Start of Raw data

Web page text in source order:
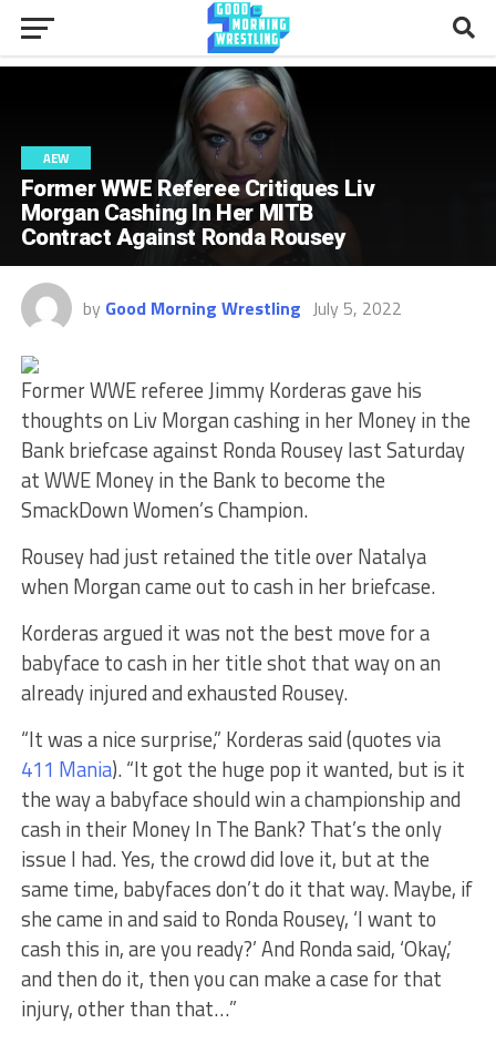
AEW
Former WWE Referee Critiques Liv
Morgan Cashing In Her MITB
Contract Against Ronda Rousey
by Good Morning Wrestling July 5, 2022
Former WWE referee Jimmy Korderas gave his
thoughts on Liv Morgan cashing in her Money in the
Bank briefcase against Ronda Rousey last Saturday
at WWE Money in the Bank to become the
SmackDown Women’s Champion.
Rousey had just retained the title over Natalya
when Morgan came out to cash in her briefcase.
Korderas argued it was not the best move for a
babyface to cash in her title shot that way on an
already injured and exhausted Rousey.
“It was a nice surprise,” Korderas said (quotes via
411 Mania). “It got the huge pop it wanted, but is it
the way a babyface should win a championship and
cash in their Money In The Bank? That’s the only
issue I had. Yes, the crowd did love it, but at the
same time, babyfaces don’t do it that way. Maybe, if
she came in and said to Ronda Rousey, ‘I want to
cash this in, are you ready?’ And Ronda said, ‘Okay,’
and then do it, then you can make a case for that
injury, other than that…”
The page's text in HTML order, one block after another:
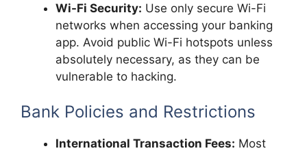
Wi-Fi Security: Use only secure Wi-Fi
networks when accessing your banking
app. Avoid public Wi-Fi hotspots unless
absolutely necessary, as they can be
vulnerable to hacking.
Bank Policies and Restrictions
International Transaction Fees: Most
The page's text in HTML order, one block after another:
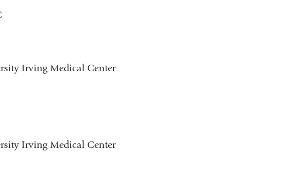
Irving Medical Center
Irving Medical Center
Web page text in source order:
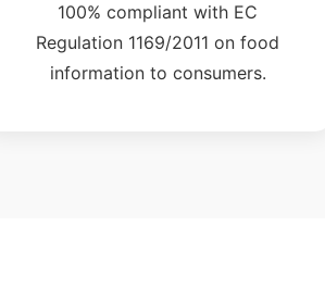
100% compliant with EC
Regulation 1169/2011 on food
information to consumers.
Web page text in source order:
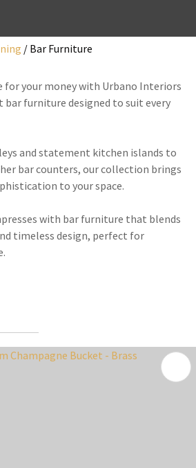
Bar Furniture
for your money with Urbano Interiors
bar furniture designed to suit every
and statement kitchen islands to
bar counters, our collection brings
to your space.
with bar furniture that blends
timeless design, perfect for
ASK US A
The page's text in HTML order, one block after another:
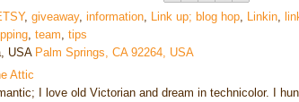
, giveaway, information Link up; blog hop Linkin
team tips
USA Palm Springs, CA 92264, USA
Attic
I love old Victorian and dream in technicolor. I
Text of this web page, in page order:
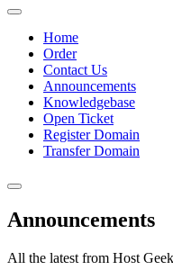
Home
Order
Contact Us
Announcements
Knowledgebase
Open Ticket
Register Domain
Transfer Domain
Announcements
All the latest from Host Geek
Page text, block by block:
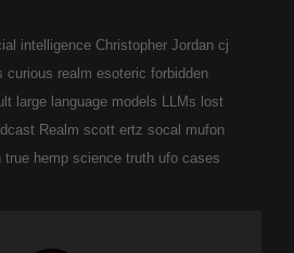
intelligence Christopher Jordan cj
curious realm esoteric forbidden
large language models LLMs lost
Realm scott ertz socal mufon
true hemp science truth ufo cases
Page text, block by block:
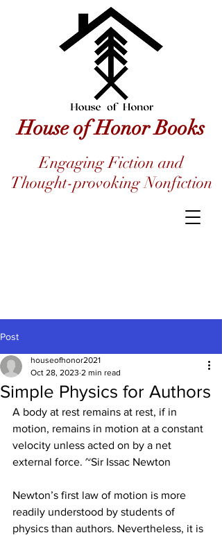
House of Honor Books
Engaging Fiction and
Thought-provoking Nonfiction
Post
Simple Physics for Authors
houseofhonor2021
Oct 28, 2023 2 min read
A body at rest remains at rest, if in
motion, remains in motion at a constant
velocity unless acted on by a net
external force. ~Sir Issac Newton
Newton’s first law of motion is more
readily understood by students of
physics than authors. Nevertheless, it is

End of Raw data

Task objective: Each line above that contains the string "Newton" should be copied.

Response area:
external force. ~Sir Issac Newton
Newton’s first law of motion is more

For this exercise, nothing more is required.